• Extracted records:
────
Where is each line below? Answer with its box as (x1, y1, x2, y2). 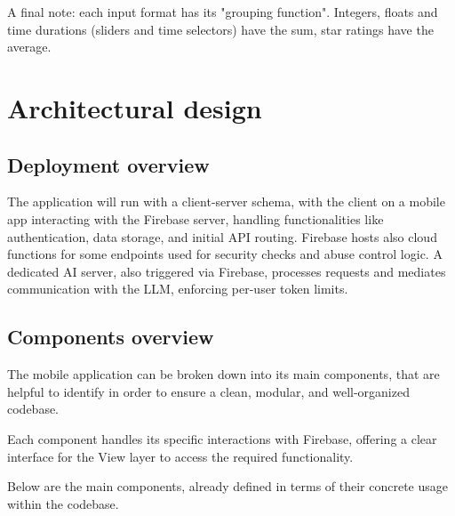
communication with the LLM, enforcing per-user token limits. (7, 279, 348, 298)
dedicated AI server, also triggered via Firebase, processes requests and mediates (7, 262, 446, 280)
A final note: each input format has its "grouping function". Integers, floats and (7, 3, 438, 20)
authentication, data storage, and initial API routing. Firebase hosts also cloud (7, 227, 437, 246)
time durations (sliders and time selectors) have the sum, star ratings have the (7, 20, 434, 38)
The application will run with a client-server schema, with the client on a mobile (7, 192, 445, 211)
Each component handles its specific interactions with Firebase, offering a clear (7, 429, 437, 447)
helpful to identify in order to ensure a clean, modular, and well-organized (7, 382, 410, 400)
────
• WHAT YOU WILL DO:
Would you reproduce the records exactly as they stand, but without the pictures?

• ANSWER BOX:
Where is each line below? Answer with its box as (x1, y1, x2, y2). 
communication with the LLM, enforcing per-user token limits. (7, 279, 348, 298)
dedicated AI server, also triggered via Firebase, processes requests and mediates (7, 262, 446, 280)
A final note: each input format has its "grouping function". Integers, floats and (7, 3, 438, 20)
authentication, data storage, and initial API routing. Firebase hosts also cloud (7, 227, 437, 246)
time durations (sliders and time selectors) have the sum, star ratings have the (7, 20, 434, 38)
The application will run with a client-server schema, with the client on a mobile (7, 192, 445, 211)
Each component handles its specific interactions with Firebase, offering a clear (7, 429, 437, 447)
helpful to identify in order to ensure a clean, modular, and well-organized (7, 382, 410, 400)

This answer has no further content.